2. You love adventure

Whether it’s a movie of a 12-year old-boy trapped in time, the love story of woman who finally found true love after several heartbreaks, or your fantasies of saving the day, your mind is never in one place. You love the thrill of creating pictures with your words. Leaving the present reality for short periods of time is what seems to keep you “alive”. Sometimes you’re accused of not paying attention. Well, if only they could follow you into the world you were in…then they’d understand.

3. You love to read

To you, putting your nose in a book is your definition of fun. While everyone else goes out to the movies or the game, you prefer quiet time with your legs curled up and a book in your hands. Loaning a book out is difficult because the only thing going through your mind is, “what if he doesn’t bring it back?” You can’t even bear taking some books to certain places because of the fear of losing them.
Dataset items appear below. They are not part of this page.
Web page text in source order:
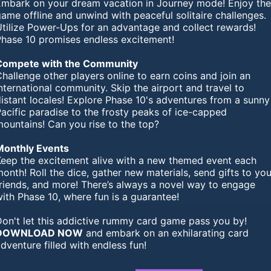
on your dream vacation in Journey mode! Enjoy the
offline and unwind with peaceful solitaire challenges.
Power-Ups for an advantage and collect rewards!
10 promises endless excitement!
with the Community
other players online to earn coins and join an
community. Skip the airport and travel to
locales! Explore Phase 10's adventures from a sunny
paradise to the frosty peaks of ice-capped
Can you rise to the top?
Events
the excitement alive with a new themed event each
Roll the dice, gather new materials, send gifts to
and more! There’s always a novel way to engage
Phase 10, where fun is a guarantee!
let this addictive rummy card game pass you by!
NOW and embark on an exhilarating card
filled with endless fun!

4. You’d rather write it than say it

At that moment when your boss seems to be the devil himself, you can’t bring yourself to tell him off to his face. It’s not that you’re afraid, but you just can’t. You’d rather give him a piece of your mind in an email.

The same goes when making a complaint about a product or service to a company. You will skip the toll free line and look for the contact email instead. The birthday gifts you send out have more than the words “Happy Birthday” on the cards. You either add a poem, something funny or just…something more.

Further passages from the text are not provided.